Now, the fun begins. Here's some examples that are showing up within a minute:
Listing exprs
Expr
open testfile
return
`ls`
context.freeze
Dir.entries('.')
while true; end
`ls`
self.instance_eval{while true; end}
1/0
`rm -rf ./'
arr = ['a'] * 0xFFFFFFFFFFFFFFFFFFFFF
ObjectSpace.count_objects
p=lambda { 'yo' }; p.call
`sudo reboot`
a = 2; a+3
4*4
%x[tail log/production.log]
File.new
$*
"HELLO GOGARUCO. YOUR ZIPPER IS DOWN. YES YOU. YEAH, ON THE RIGHT"
while true; puts 'are we there yet'; end
New expr
David is now discussing the restricted set of objects in the sandbox. The problem is that you need to reference things like Net::HTTP, but that is not in the set of restricted objects.
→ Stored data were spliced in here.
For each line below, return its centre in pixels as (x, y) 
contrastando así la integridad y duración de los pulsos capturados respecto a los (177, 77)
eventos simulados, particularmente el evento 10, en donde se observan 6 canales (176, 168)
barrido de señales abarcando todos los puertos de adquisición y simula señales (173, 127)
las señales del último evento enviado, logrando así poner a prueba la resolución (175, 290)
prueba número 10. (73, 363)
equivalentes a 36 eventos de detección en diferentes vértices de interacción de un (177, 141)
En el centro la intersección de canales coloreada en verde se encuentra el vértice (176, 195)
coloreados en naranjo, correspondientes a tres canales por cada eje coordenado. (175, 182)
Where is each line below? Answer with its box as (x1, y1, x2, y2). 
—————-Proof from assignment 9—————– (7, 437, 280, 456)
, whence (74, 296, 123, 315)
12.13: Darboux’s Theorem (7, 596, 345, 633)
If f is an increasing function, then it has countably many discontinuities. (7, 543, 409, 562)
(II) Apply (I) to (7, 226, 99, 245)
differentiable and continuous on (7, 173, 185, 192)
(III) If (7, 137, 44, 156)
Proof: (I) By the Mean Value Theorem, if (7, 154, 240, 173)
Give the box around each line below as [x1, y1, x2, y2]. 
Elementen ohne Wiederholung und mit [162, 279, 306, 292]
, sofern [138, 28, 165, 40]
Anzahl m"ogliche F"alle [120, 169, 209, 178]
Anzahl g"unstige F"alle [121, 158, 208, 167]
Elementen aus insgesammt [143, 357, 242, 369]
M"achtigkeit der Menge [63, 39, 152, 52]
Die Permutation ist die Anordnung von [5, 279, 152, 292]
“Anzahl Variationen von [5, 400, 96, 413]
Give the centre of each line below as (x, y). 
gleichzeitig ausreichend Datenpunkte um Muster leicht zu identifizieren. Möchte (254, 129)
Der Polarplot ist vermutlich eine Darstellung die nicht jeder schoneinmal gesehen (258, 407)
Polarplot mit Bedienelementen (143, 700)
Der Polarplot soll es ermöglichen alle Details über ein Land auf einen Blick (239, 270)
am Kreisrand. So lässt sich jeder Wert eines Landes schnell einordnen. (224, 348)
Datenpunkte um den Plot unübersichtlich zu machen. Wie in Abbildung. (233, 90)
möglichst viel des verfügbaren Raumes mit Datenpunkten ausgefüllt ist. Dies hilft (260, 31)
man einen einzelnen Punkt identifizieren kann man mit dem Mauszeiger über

The solution is to reference some classes into the sandbox, and copy others. It runs the unsafe things "outside" of the sandbox, but users still cannot access these restricted classes.
Gem Support
- acts_as_wrapped_class
- acts_as_runnable_code
- Set up the sandbox easily with referenced classes
- Pass in top level binding and execute code
A Game! Hangman
http://hangman.sandbox.flouri.sh/
# API methods def word def guesses def guess!(char) def all_words
There is a cron job. Every minute, all the algorithms run, and everyone can make a guess.
Reviewing the attempts to break out of the sandbox
Sorry, no backtick:
Expr: `rm -rf ./` Value: "#Sandbox::Exception: SyntaxError: (eval):3:in `_eval': compile error\n(eval):3: unterminated string meets end of file"
He then ask if anyone has broken out of the sandbox. NO hands go up. Win! Everyone claps. Great preso!